Faits divers – Justice

Un drame de la jalousie et de la séparation devant la cour d'assises des Pyrénées-Orientales

Par Elisabeth Badinier, France Bleu Roussillon lundi 17 mars 2014 à 17:31

Tribunal de Perpignan - palais de justice
Tribunal de Perpignan - palais de justice © MaxPPP

Durant trois jours, la cour d'assises des Pyrénées-Orientales juge une femme de 54 ans accusée d'avoir tuée son compagnon en février 2011 à Porta, elle n'avait pas supporté qu'il prenne de la distance dans leur relation.

Un drame de la séparation est jugé devant la cour d'assises des Pyrénées Orientales pendant trois jours. Une femme de 54 ans, ancienne adjointe au maire de Porta, comparait pour avoir tué son compagnon âgé de 43 ans.

Il voulait faire "un break" dans leur relation, elle ne le supportait pas

Les faits remontent au mois de février 2011 à Porta. Lorsque la voisine puis l'ancien mari de Françoise Rouse sont arrivés, elle tenait encore le fusil de chasse dans ses mains, ne cessant de répéter :

"Je viens de tuer Jean-Marc et je vais me tuer pour le rejoindre."

Elle se laisse désarmer sans résistance.
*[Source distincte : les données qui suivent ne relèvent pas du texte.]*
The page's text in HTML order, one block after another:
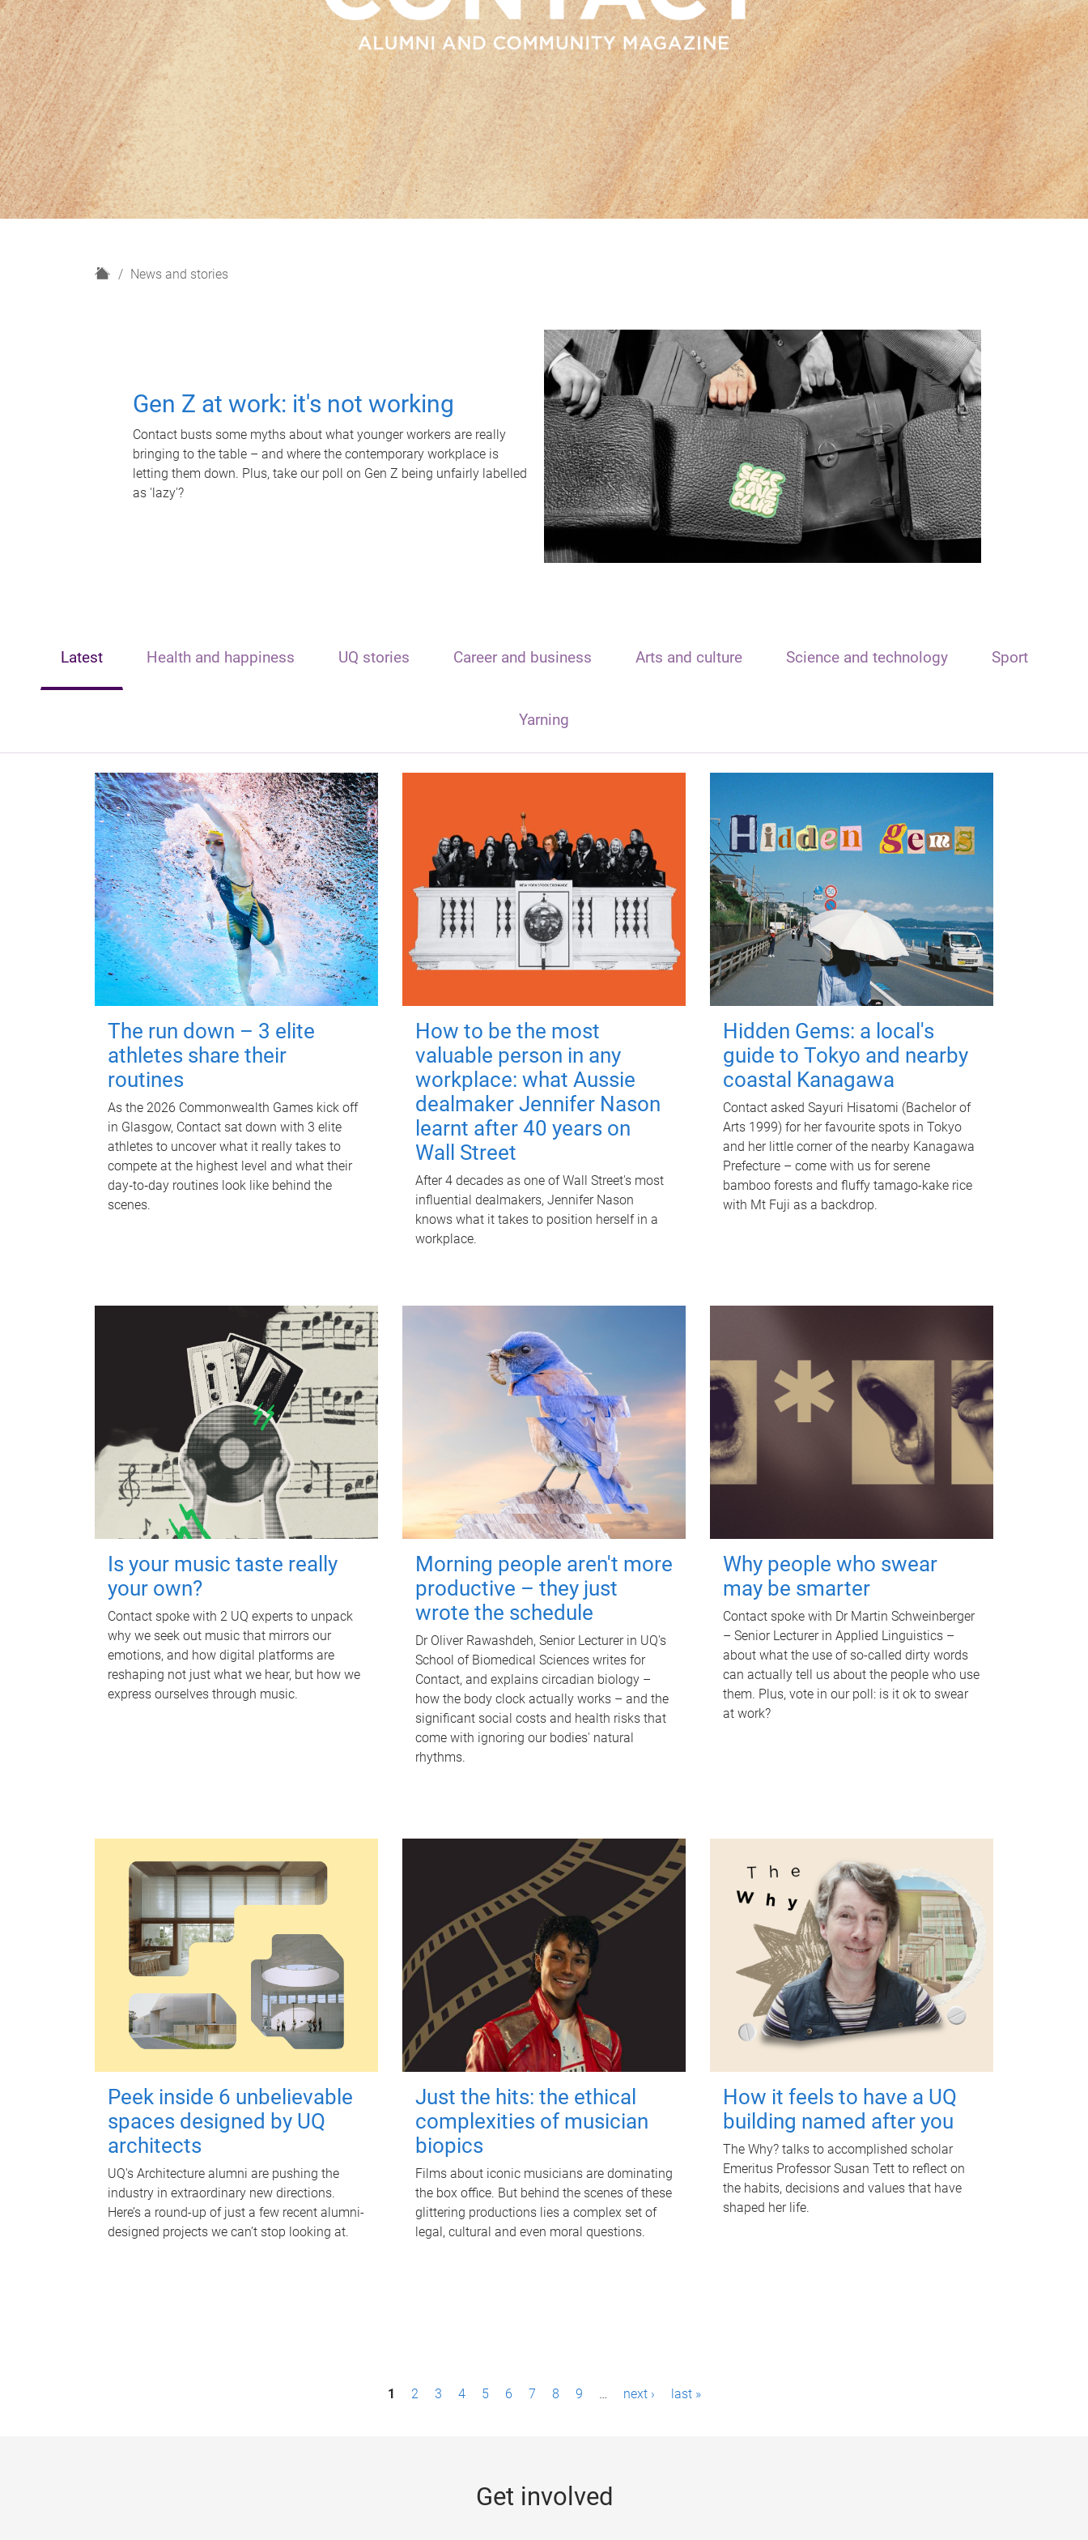
H
News and stories
Gen Z at work: it's not working
Contact busts some myths about what younger workers are really
bringing to the table – and where the contemporary workplace is
letting them down. Plus, take our poll on Gen Z being unfairly labelled
as 'lazy'?
Latest Health and happiness UQ stories Career and business Arts and culture Science and technology Sport
Yarning
The run down – 3 elite
athletes share their
routines
As the 2026 Commonwealth Games kick off
in Glasgow, Contact sat down with 3 elite
athletes to uncover what it really takes to
compete at the highest level and what their
day‑to‑day routines look like behind the
scenes.
How to be the most
valuable person in any
workplace: what Aussie
dealmaker Jennifer Nason
learnt after 40 years on
Wall Street
After 4 decades as one of Wall Street's most
influential dealmakers, Jennifer Nason
knows what it takes to position herself in a
workplace.
Hidden Gems: a local's
guide to Tokyo and nearby
coastal Kanagawa
Contact asked Sayuri Hisatomi (Bachelor of
Arts 1999) for her favourite spots in Tokyo
and her little corner of the nearby Kanagawa
Prefecture – come with us for serene
bamboo forests and fluffy tamago-kake rice
with Mt Fuji as a backdrop.
Is your music taste really
your own?
Contact spoke with 2 UQ experts to unpack
why we seek out music that mirrors our
emotions, and how digital platforms are
reshaping not just what we hear, but how we
express ourselves through music.
Morning people aren't more
productive – they just
wrote the schedule
Dr Oliver Rawashdeh, Senior Lecturer in UQ's
School of Biomedical Sciences writes for
Contact, and explains circadian biology –
how the body clock actually works – and the
significant social costs and health risks that
come with ignoring our bodies' natural
rhythms.
Why people who swear
may be smarter
Contact spoke with Dr Martin Schweinberger
– Senior Lecturer in Applied Linguistics –
about what the use of so-called dirty words
can actually tell us about the people who use
them. Plus, vote in our poll: is it ok to swear
at work?
Peek inside 6 unbelievable
spaces designed by UQ
architects
UQ's Architecture alumni are pushing the
industry in extraordinary new directions.
Here’s a round-up of just a few recent alumni-
designed projects we can’t stop looking at.
Just the hits: the ethical
complexities of musician
biopics
Films about iconic musicians are dominating
the box office. But behind the scenes of these
glittering productions lies a complex set of
legal, cultural and even moral questions.
How it feels to have a UQ
building named after you
The Why? talks to accomplished scholar
Emeritus Professor Susan Tett to reflect on
the habits, decisions and values that have
shaped her life.
1 2 3 4 5 6 7 8 9 … next › last »
Get involved

C'est elle-même qui a donné l'alerte. Les gendarmes retrouveront dans la maison des courriers adressés à ses proches où elle explique que "la vie sans Jean-Marc n'a plus de sens" . Elle raconte aux enquêteurs comment elle a tiré à bout portant sur son compagnon alors qu'il déplaçait un meuble pour lui rendre service.

Une lettre anonyme mettant en doute la fidélité de sa compagne

Jean-Marc souhaitait prendre de la distance dans leur relation. Il avait manifestement des doutes sur la fidélité de sa compagne : des rumeurs couraient dans le village, une lettre anonyme lui était même parvenue. Cet employé au tunnel de Porte l'aurait même vue entrer chez son amant grâce aux caméras de vidéo-surveillance.

Françoise Rouse avait déjà fait irruption chez son compagnon quelque jours plus tôt, armée d'un couteau, d'un marteau et d'une bombe lacrymogène. C'est aussi chez son ami qu'elle avait volé l'arme du crime, un fusil de chasse.

Les experts psychiatres parlent d'un "état passionnel et immature" : l'annonce de la séparation était pour elle un anéantissement.